Yeah, so what I will say is that we're still a bit early on and so one of the things that we wanted to do with this project and to put a bit more color into our overall initiative here on digital, we're transforming the way that we engage with our guests through digital. And so, it also includes the capabilities for us to have much better insight into our guests from a longitudinal basis. So during our prior programs, it was really limited with our ability to understand the actual frequency of those digital users versus a typical guest. What this new platform allows us to do is have a greater understanding of how check changes over time the overall consumer lifecycle, how we can bring many more people into the funnel, and how we then convert them into frequent noodle users. So the answer is that since it's only in its infancy and only been around a couple of weeks, we actually don't have great data yet, Andrew on what that frequency is, but that's absolutely one of the intense of the -- intentions of this process. And this project is for us to have that type of data where we can easily activate and better engage with those guests.

Andrew Strelzik

Analyst · BMO Capital Markets. Please proceed with your question.

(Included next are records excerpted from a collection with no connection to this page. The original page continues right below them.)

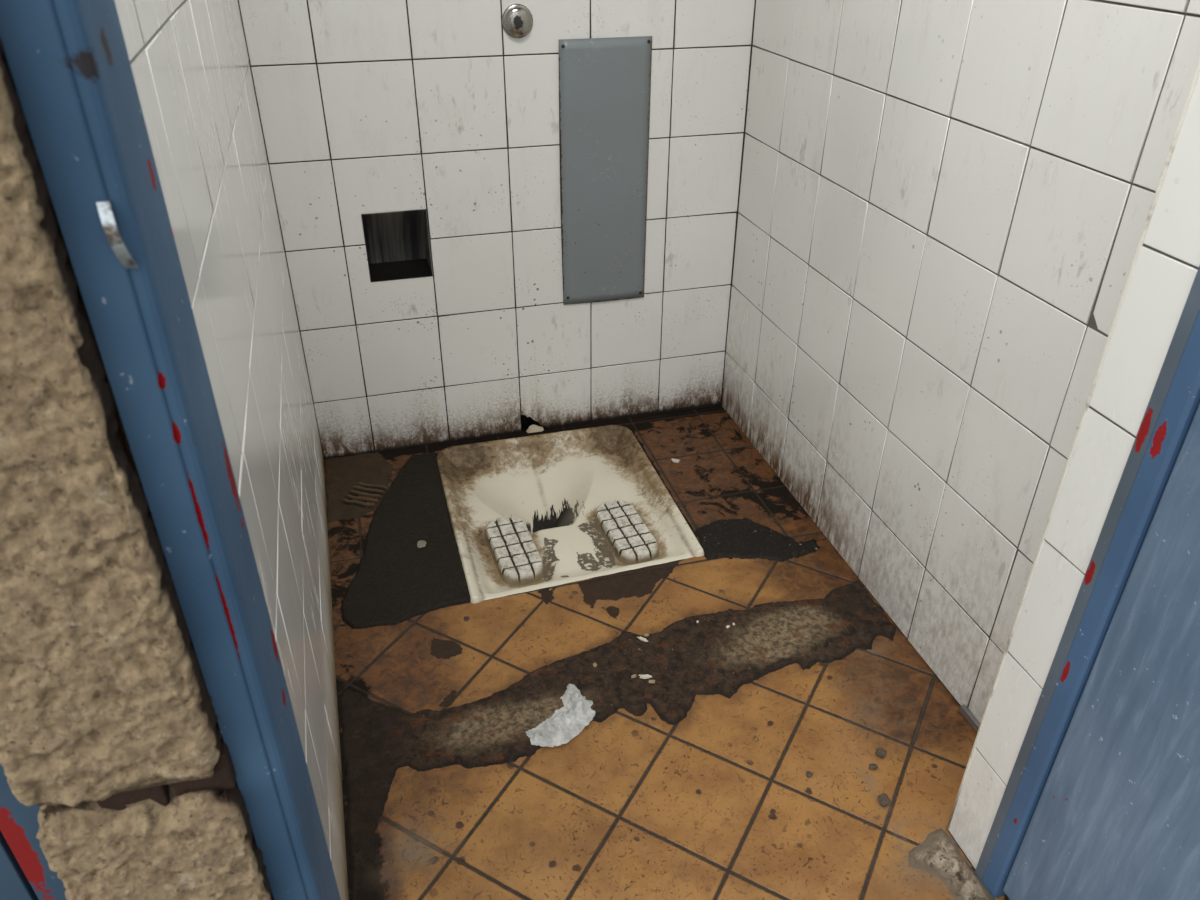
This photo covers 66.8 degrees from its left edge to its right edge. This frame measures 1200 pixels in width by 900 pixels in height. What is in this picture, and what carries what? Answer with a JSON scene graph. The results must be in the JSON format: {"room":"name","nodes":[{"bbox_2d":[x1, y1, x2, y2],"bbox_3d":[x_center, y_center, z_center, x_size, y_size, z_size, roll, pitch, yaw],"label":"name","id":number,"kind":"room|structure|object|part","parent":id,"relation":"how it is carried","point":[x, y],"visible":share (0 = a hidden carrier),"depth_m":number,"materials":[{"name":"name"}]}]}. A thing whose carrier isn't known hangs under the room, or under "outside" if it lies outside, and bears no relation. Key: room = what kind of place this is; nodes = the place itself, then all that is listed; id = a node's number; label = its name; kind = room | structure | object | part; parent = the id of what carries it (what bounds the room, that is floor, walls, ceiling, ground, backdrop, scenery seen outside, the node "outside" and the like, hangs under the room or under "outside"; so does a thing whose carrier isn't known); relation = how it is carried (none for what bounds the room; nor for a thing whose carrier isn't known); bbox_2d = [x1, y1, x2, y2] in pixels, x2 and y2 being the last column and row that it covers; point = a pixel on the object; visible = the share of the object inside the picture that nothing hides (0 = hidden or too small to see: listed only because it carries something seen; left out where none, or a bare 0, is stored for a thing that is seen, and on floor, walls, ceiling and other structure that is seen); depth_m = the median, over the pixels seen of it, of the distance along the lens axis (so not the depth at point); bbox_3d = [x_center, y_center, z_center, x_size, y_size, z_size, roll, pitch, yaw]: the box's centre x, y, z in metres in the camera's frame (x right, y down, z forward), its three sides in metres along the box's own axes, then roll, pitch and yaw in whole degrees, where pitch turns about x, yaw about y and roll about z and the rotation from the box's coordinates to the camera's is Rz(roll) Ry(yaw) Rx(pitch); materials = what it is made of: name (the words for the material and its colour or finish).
{"room":"public restroom","nodes":[
{"label":"public restroom","id":0,"kind":"room"},
{"bbox_2d":[114,0,348,899],"bbox_3d":[-0.580,-0.560,1.141,0.142,2.450,1.540,-8,33,-14],"label":"wall","id":1,"kind":"structure","parent":0,"point":[189,59],"depth_m":1.20,"materials":[{"name":"tile"}]},
{"bbox_2d":[238,0,755,458],"bbox_3d":[-0.181,-1.080,1.974,1.209,2.450,0.132,-8,33,-14],"label":"wall","id":2,"kind":"structure","parent":0,"point":[365,106],"depth_m":2.19,"materials":[{"name":"tile"}]},
{"bbox_2d":[361,209,432,281],"bbox_3d":[-0.498,-0.518,2.218,0.150,0.166,0.127,-8,33,-14],"label":"niche","id":3,"kind":"object","parent":2,"relation":"in","point":[397,243],"visible":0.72,"depth_m":2.25,"materials":[{"name":"metal"}]},
{"bbox_3d":[-0.499,-0.519,2.221,0.146,0.162,0.112,-8,33,-14],"label":"plate","id":4,"kind":"part","parent":3,"relation":"part of","materials":[{"name":"metal"}]},
{"bbox_3d":[-0.498,-0.448,2.262,0.150,0.002,0.127,-8,33,-14],"label":"plate","id":5,"kind":"part","parent":3,"relation":"part of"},
{"bbox_2d":[502,4,532,37],"bbox_3d":[-0.178,-0.931,1.978,0.069,0.069,0.021,-8,33,-14],"label":"button","id":6,"kind":"object","parent":2,"relation":"attached to","point":[517,19],"visible":1,"depth_m":1.97,"materials":[{"name":"silver metal"}]},
{"bbox_2d":[559,36,651,304],"bbox_3d":[0.011,-0.659,2.220,0.222,0.636,0.005,-8,33,-14],"label":"access panel","id":7,"kind":"object","parent":2,"relation":"attached to","point":[605,83],"visible":1,"depth_m":2.20,"materials":[{"name":"grey paint"}]},
{"bbox_2d":[324,406,1009,899],"bbox_3d":[0.035,0.366,1.886,1.141,0.025,1.626,-8,33,-14],"label":"floor","id":8,"kind":"structure","parent":0,"point":[720,802],"depth_m":1.62,"materials":[{"name":"tile"}]},
{"bbox_2d":[324,452,392,522],"bbox_3d":[-0.604,0.086,2.304,0.174,0.014,0.290,-8,33,-14],"label":"adhesive patch","id":9,"kind":"object","parent":8,"relation":"on","point":[345,477],"visible":1,"depth_m":2.30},
{"bbox_2d":[340,453,470,628],"bbox_3d":[-0.480,0.191,2.145,0.292,0.019,0.650,-8,33,-14],"label":"bitumen patch","id":10,"kind":"object","parent":8,"relation":"on","point":[395,581],"visible":0.97,"depth_m":2.05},
{"bbox_2d":[417,540,425,547],"bbox_3d":[-0.410,0.216,2.094,0.022,0.004,0.029,-7,33,-12],"label":"chewing gum","id":11,"kind":"object","parent":10,"relation":"on","point":[421,543],"visible":1,"depth_m":2.09,"materials":[{"name":"grey"}]},
{"bbox_2d":[526,425,543,432],"bbox_3d":[-0.187,-0.055,2.535,0.061,0.024,0.021,-8,33,-14],"label":"shard","id":12,"kind":"object","parent":8,"relation":"on","point":[533,428],"visible":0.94,"depth_m":2.53,"materials":[{"name":"ceramic"}]},
{"bbox_2d":[437,425,703,603],"bbox_3d":[-0.099,0.194,2.295,0.548,0.188,0.622,-8,33,-14],"label":"pan","id":13,"kind":"object","parent":8,"relation":"in","point":[534,512],"visible":1,"depth_m":2.27,"materials":[{"name":"ceramic"}]},
{"bbox_2d":[339,580,896,899],"bbox_3d":[0.099,0.486,1.697,1.145,0.020,0.480,-8,33,-14],"label":"cement patch","id":14,"kind":"object","parent":8,"relation":"on","point":[687,658],"visible":0.99,"depth_m":1.74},
{"bbox_2d":[526,684,594,746],"bbox_3d":[-0.065,0.480,1.662,0.087,0.038,0.160,19,37,27],"label":"crumpled tissue","id":15,"kind":"object","parent":14,"relation":"on","point":[568,721],"visible":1,"depth_m":1.66,"materials":[{"name":"white paper"}]},
{"bbox_2d":[637,637,647,641],"bbox_3d":[0.087,0.384,1.847,0.027,0.006,0.010,19,37,27],"label":"chip","id":16,"kind":"object","parent":14,"relation":"on","point":[640,638],"visible":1,"depth_m":1.84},
{"bbox_2d":[639,674,652,678],"bbox_3d":[0.088,0.439,1.761,0.028,0.007,0.010,0,32,0],"label":"chip","id":17,"kind":"object","parent":14,"relation":"on","point":[646,676],"visible":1,"depth_m":1.76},
{"bbox_2d":[693,518,819,561],"bbox_3d":[0.363,0.209,2.140,0.286,0.015,0.192,-8,33,-14],"label":"bitumen patch","id":18,"kind":"object","parent":8,"relation":"on","point":[744,538],"visible":1,"depth_m":2.12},
{"bbox_2d":[806,771,812,776],"bbox_3d":[0.364,0.563,1.581,0.012,0.007,0.014,5,32,8],"label":"clump","id":19,"kind":"object","parent":8,"relation":"on","point":[809,774],"visible":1,"depth_m":1.58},
{"bbox_2d":[869,763,877,769],"bbox_3d":[0.480,0.555,1.597,0.016,0.007,0.013,-1,32,-2],"label":"clump","id":20,"kind":"object","parent":8,"relation":"on","point":[872,766],"visible":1,"depth_m":1.59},
{"bbox_2d":[875,748,886,757],"bbox_3d":[0.500,0.539,1.621,0.018,0.008,0.019,21,38,30],"label":"clump","id":21,"kind":"object","parent":8,"relation":"on","point":[880,752],"visible":1,"depth_m":1.62,"materials":[{"name":"grey stone"}]},
{"bbox_2d":[877,793,890,806],"bbox_3d":[0.480,0.591,1.538,0.022,0.009,0.023,-5,32,-8],"label":"clump","id":22,"kind":"object","parent":8,"relation":"on","point":[884,800],"visible":1,"depth_m":1.53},
{"bbox_2d":[908,828,994,899],"bbox_3d":[0.549,0.676,1.405,0.101,0.017,0.214,-8,33,-14],"label":"heap","id":23,"kind":"object","parent":8,"relation":"on","point":[939,855],"visible":1,"depth_m":1.44,"materials":[{"name":"grey stone"}]},
{"bbox_2d":[959,704,979,732],"bbox_3d":[0.688,0.501,1.677,0.009,0.016,0.072,-8,33,-14],"label":"edging strip","id":24,"kind":"object","parent":8,"relation":"on","point":[975,724],"visible":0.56,"depth_m":1.68,"materials":[{"name":"metal"}]},
{"bbox_2d":[722,0,1199,723],"bbox_3d":[0.613,-0.771,1.486,0.122,2.450,1.420,-8,33,-14],"label":"wall","id":25,"kind":"structure","parent":0,"point":[944,205],"depth_m":1.62,"materials":[{"name":"tile"}]},
{"bbox_2d":[948,73,1199,869],"bbox_3d":[0.732,-0.377,0.859,0.301,2.450,0.111,-8,33,-14],"label":"wall pier","id":26,"kind":"object","parent":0,"point":[1168,261],"visible":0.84,"depth_m":1.08,"materials":[{"name":"tile"}]},
{"bbox_2d":[946,58,1199,830],"bbox_3d":[0.577,-0.386,0.864,0.007,2.382,0.008,-8,33,-14],"label":"trim","id":27,"kind":"structure","parent":26,"relation":"attached to","point":[1197,71],"depth_m":1.06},
{"bbox_3d":[0.452,-0.325,0.680,3.900,2.550,0.100,-8,33,-14],"label":"wall","id":28,"kind":"structure","parent":0,"visible":0},
{"bbox_2d":[0,764,66,899],"bbox_3d":[-0.826,0.049,0.468,0.838,2.070,0.082,-8,33,-14],"label":"door","id":29,"kind":"structure","parent":28,"relation":"in","point":[25,872],"depth_m":0.71,"materials":[{"name":"blue metal"}]},
{"bbox_2d":[77,281,217,721],"bbox_3d":[-0.302,-0.024,0.589,0.006,2.070,0.060,-8,33,-14],"label":"mortar","id":30,"kind":"structure","parent":28,"relation":"attached to","point":[78,287],"depth_m":0.57,"materials":[{"name":"concrete"}]},
{"bbox_2d":[0,0,1199,899],"bbox_3d":[0.177,-0.129,0.713,1.009,2.140,0.118,-9,33,-14],"label":"door frame","id":31,"kind":"structure","parent":28,"relation":"attached to","point":[68,60],"depth_m":0.61,"materials":[{"name":"blue paint"}]},
{"bbox_2d":[1003,404,1199,899],"bbox_3d":[0.783,0.046,0.487,0.040,2.010,0.921,-10,34,-16],"label":"door","id":32,"kind":"structure","parent":28,"relation":"in","point":[1116,816],"depth_m":1.08,"materials":[{"name":"blue paint"}]},
{"bbox_3d":[1.301,2.203,-0.823,7.500,0.170,5.400,-8,33,-14],"label":"ground","id":33,"kind":"structure","parent":0,"visible":0},
{"bbox_2d":[36,781,273,899],"bbox_3d":[-0.364,0.556,0.909,0.147,0.748,0.093,-8,33,-14],"label":"stone block","id":34,"kind":"object","parent":33,"relation":"on","point":[202,845],"visible":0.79,"depth_m":0.71,"materials":[{"name":"beige stone"}]},
{"bbox_2d":[0,38,221,806],"bbox_3d":[-0.360,-0.192,0.440,0.143,1.029,0.094,-8,33,-14],"label":"stone block","id":35,"kind":"object","parent":34,"relation":"on","point":[104,693],"visible":0.87,"depth_m":0.57,"materials":[{"name":"beige stone"}]},
{"bbox_2d":[97,737,235,810],"bbox_3d":[-0.340,0.245,0.716,0.096,0.050,0.048,-8,33,-14],"label":"joint","id":36,"kind":"object","parent":34,"relation":"on","point":[224,778],"visible":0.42,"depth_m":0.70,"materials":[{"name":"dark brown mortar"}]}
]}

That's helpful. Thank you. If I could squeeze one more in. Once you start to reaccelerate further the pace of the unit openings in 2021 and beyond, how are you thinking about the markets that you're going to target initially. Is it more the existing markets, is it newer markets, is it a blend? How are you thinking about that? Thank you.

Dave Boennighausen

Management

Yeah, certainly we think over the next couple of years, it will be primarily infill of existing markets. We have several I believe in 30 states we have several markets where we see significant opportunities still, whether it be Chicago or even in the heartland or in our home market of Colorado, areas like Phoenix et cetera. So continue to expect a lot of infill low risk sites that we absolutely understand and have the people pipeline to execute. As we go into new markets from a company perspective, we will be focused a bit more on contiguous to our markets that we already have to brand awareness and we know we can execute from an operational supply chain perspective as well as activate the brand. Additionally, we talked a bit about in the remarks about franchising, which we absolutely believe will be a larger part of our growth. We've been relatively conservative in terms of our approach to growing that franchise network over the past couple years, because we knew we had such tremendous upside with our prototype with those labor initiatives. Now that those are coming to pass, we're seeing such great momentum on the margin side as well as the sales side. You will see us be more aggressive on the franchise side, where a lot of the new market growth will occur.

Andrew Strelzik

Analyst · BMO Capital Markets. Please proceed with your question.

Great. Thank you.

Operator

Operator

Thank you. And I'm not showing any further questions at this time. I will now turn the call over to Dave Boennighausen for any further remarks.

Dave Boennighausen

Management

Thanks, Sydney. Again, as we discussed, this is an exciting time for Noodles & Company with the recent launch of the cauliflower noodle, as well as with our new guests engagement platform. We feel the company is positioned better than ever to really reach its enormous potential. Excited with what we're seeing from a margin perspective from a top line perspective, as well as with that new unit growth. So look forward to the balance of 2019 as well as the years to come. I appreciate your time today and everybody stay safe.

Operator

Operator

Ladies and gentlemen, this concludes today's conference. Thank you for participating. You may now disconnect.